If you thought the CDO caused a real estate crash that could have been avoided with proper regulation, you are going to be pleased to know that the next example of why voters are sick and tired of Washington ineptness is upon us and it could cost us a bundle. The October 2013 Real Estate Crash may be delayed by delaying the implementation of the Biggert Waters Act of July 2013, revising the National Flood Insurance Program (“NFIP”), but Congress will need to act quickly. National attention was focused on the problem with the poorly operated and under-funded NFIP, now part of FEMA, when Super Sandy hit New York City and New Jersey. Since then, the NFIP has been borrowing from the general budget to cover the cost of payments of flood insurance claims.
Although Sandy’s waters have retreated, the problem with the Biggert-Waters Act is that the intended remapping of flood zones has not occurred as required under the act and yet the act calls for an end to subsidized rates for property owners whose property is identified by FEMA as flood prone. For example, after Sandy, FEMA released new “preliminary” flood insurance maps for New York City, replacing “advisory” maps sent by FEMA immediately after Sandy.

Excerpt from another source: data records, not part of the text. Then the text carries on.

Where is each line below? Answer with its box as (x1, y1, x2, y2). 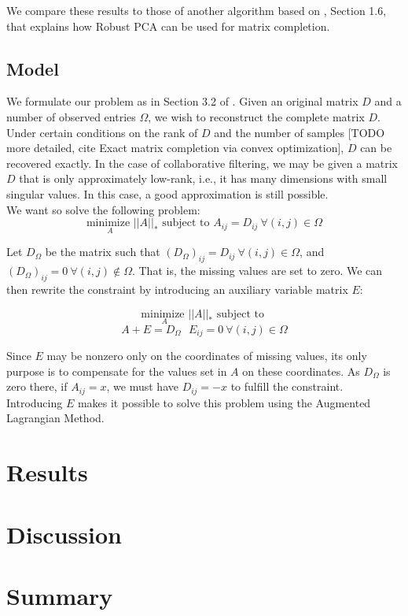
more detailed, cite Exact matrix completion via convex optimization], (6, 139, 344, 156)
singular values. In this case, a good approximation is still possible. (6, 185, 329, 202)
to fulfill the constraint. (230, 378, 344, 395)
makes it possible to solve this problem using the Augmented (77, 394, 371, 410)
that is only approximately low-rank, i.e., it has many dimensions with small (19, 170, 388, 187)
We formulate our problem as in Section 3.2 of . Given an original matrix (6, 93, 358, 109)
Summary (6, 579, 113, 611)
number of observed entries (6, 108, 136, 124)
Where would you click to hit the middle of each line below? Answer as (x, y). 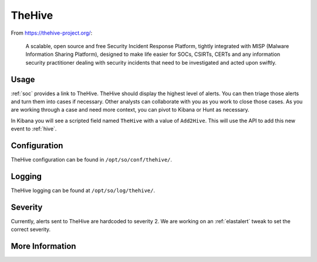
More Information (43, 246)
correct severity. (31, 230)
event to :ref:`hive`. (34, 129)
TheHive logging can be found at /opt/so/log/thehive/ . (83, 190)
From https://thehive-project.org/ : (52, 33)
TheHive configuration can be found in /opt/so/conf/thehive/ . (92, 160)
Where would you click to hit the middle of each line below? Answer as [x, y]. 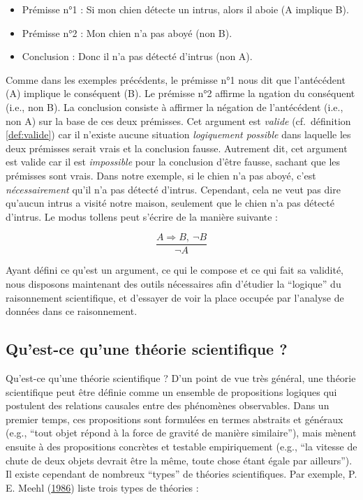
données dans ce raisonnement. [72, 311]
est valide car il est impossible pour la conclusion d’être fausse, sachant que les [173, 162]
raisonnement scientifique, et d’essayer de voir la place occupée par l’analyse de [175, 297]
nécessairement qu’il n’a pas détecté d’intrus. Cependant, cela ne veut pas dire [173, 189]
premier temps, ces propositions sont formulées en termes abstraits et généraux [175, 419]
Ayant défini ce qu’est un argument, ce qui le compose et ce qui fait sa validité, [175, 270]
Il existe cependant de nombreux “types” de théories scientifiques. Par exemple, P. [181, 474]
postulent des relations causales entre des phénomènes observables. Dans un [168, 405]
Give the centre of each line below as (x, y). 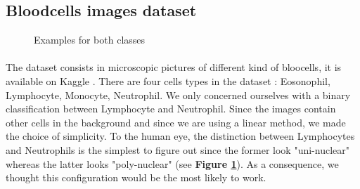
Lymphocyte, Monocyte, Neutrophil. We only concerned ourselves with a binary (178, 94)
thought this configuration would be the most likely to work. (136, 177)
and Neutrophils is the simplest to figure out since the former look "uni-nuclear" (178, 149)
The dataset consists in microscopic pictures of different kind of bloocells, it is (174, 67)
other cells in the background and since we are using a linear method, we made (176, 122)
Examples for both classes (90, 40)
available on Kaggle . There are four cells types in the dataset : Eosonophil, (168, 80)
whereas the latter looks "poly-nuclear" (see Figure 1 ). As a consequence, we (172, 163)
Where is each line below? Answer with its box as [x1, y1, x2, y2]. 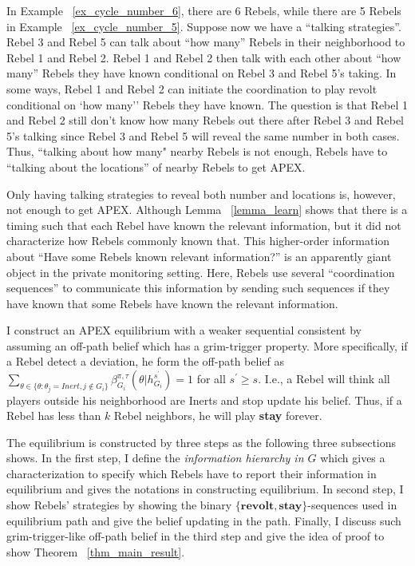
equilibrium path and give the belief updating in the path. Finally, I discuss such [6, 512, 401, 528]
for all [196, 370, 226, 387]
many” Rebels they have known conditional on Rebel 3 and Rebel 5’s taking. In [6, 65, 397, 81]
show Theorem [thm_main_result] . [6, 543, 185, 560]
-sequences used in [307, 497, 397, 513]
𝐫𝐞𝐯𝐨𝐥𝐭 [240, 501, 275, 513]
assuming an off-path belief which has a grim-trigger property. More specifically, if [6, 337, 408, 354]
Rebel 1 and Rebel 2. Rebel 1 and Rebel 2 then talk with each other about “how [6, 49, 401, 65]
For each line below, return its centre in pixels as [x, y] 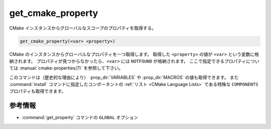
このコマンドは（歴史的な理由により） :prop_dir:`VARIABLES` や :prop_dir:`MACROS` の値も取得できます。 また [124, 77]
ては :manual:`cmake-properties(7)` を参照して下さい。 [66, 68]
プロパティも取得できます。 [38, 91]
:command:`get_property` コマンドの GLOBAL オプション [80, 117]
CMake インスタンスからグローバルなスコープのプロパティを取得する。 [83, 28]
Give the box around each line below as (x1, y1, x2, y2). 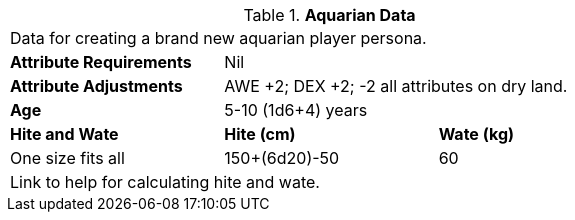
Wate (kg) (438, 124, 515, 144)
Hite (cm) (224, 124, 296, 144)
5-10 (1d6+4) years (224, 100, 368, 120)
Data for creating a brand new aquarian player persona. (10, 28, 427, 48)
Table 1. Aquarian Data (243, 5, 416, 25)
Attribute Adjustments (10, 76, 183, 96)
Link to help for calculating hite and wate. (10, 172, 320, 192)
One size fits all (10, 148, 125, 168)
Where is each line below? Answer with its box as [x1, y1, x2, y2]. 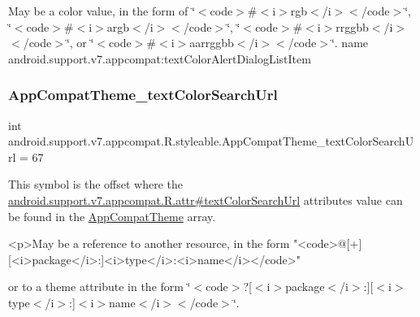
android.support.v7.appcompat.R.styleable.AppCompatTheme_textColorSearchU [8, 132, 414, 150]
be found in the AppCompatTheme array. [8, 207, 216, 224]
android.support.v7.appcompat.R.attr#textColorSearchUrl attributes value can [8, 191, 403, 208]
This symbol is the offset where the [8, 176, 183, 193]
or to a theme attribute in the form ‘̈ [8, 278, 191, 295]
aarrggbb [189, 34, 234, 51]
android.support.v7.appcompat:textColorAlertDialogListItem [8, 50, 311, 67]
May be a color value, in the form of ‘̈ [8, 2, 195, 19]
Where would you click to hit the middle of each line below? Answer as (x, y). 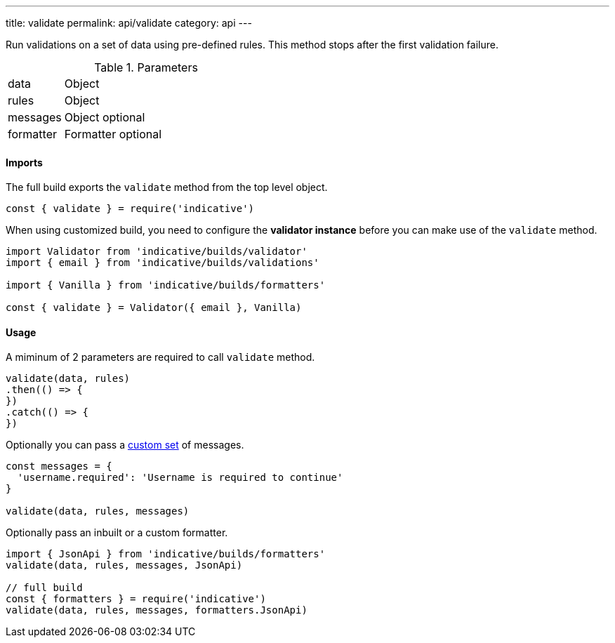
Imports (24, 162)
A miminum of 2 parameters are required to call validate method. (160, 357)
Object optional (105, 117)
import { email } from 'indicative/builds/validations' (163, 263)
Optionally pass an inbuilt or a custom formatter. (117, 533)
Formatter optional (113, 134)
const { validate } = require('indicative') (130, 209)
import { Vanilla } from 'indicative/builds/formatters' (166, 285)
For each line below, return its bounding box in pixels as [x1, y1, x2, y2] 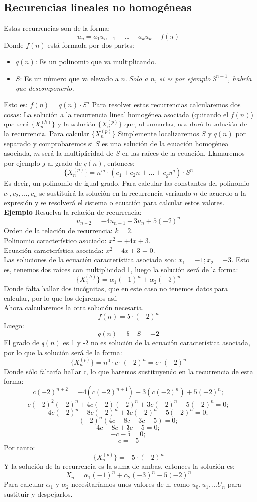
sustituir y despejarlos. [4, 488, 73, 499]
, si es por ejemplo [154, 73, 211, 83]
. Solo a [125, 73, 148, 83]
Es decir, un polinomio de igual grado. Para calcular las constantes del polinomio [4, 178, 250, 188]
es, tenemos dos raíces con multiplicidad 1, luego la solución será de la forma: [4, 264, 238, 274]
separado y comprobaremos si [4, 138, 93, 148]
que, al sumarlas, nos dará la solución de [124, 119, 247, 129]
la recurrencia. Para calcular [4, 128, 89, 138]
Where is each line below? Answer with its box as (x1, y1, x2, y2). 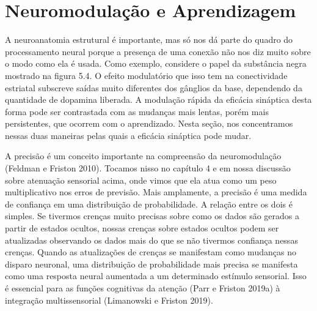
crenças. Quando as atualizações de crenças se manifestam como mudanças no (5, 245, 296, 258)
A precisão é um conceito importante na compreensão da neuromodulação (5, 149, 282, 162)
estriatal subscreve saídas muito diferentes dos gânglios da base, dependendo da (5, 81, 302, 94)
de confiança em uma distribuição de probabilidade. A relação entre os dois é (5, 197, 293, 210)
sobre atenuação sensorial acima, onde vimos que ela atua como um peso (5, 173, 277, 186)
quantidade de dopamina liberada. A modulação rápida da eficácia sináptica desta (5, 93, 312, 106)
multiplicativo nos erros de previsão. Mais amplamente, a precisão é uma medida (5, 185, 307, 198)
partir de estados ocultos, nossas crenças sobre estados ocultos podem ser (5, 222, 279, 234)
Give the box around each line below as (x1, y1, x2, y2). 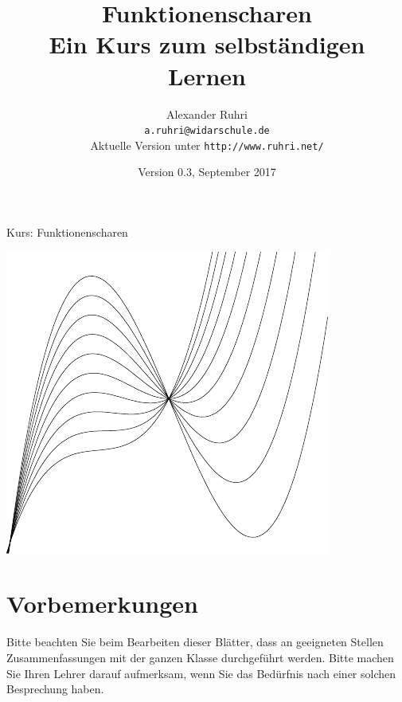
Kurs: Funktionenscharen (6, 224, 128, 240)
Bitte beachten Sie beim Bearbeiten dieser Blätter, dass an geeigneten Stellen (6, 633, 384, 650)
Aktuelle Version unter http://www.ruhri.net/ (90, 136, 324, 153)
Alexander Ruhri (166, 105, 248, 122)
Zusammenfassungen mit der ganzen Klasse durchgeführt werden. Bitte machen (6, 649, 394, 665)
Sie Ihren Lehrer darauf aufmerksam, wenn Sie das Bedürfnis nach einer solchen (6, 665, 396, 681)
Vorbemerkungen (6, 587, 198, 620)
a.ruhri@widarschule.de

Using theoretical data, which is admittedly wrong in many instances, FEMA now shows a significant increase in the number of homes and businesses subject to flooding. For instance, in New York City, the new maps double the number of city structures in flood zones to more than 67,000 over the last map update in 2007, which was based on 1983 data.
Some will say this is only fair, those building in flood prone areas should simply know better. But the federal flood program facilitated lending and building in these areas through the use of the NFIP for years. Federally insured loans require flood insurance guaranteed by the federal government. And the insurance is completely at the risk of the federal government - private insurance companies have any risks from participating in the NFIP Write Your Own program.

Continue reading "THE OCTOBER 1, 2013, REAL ESTATE CRASH!" »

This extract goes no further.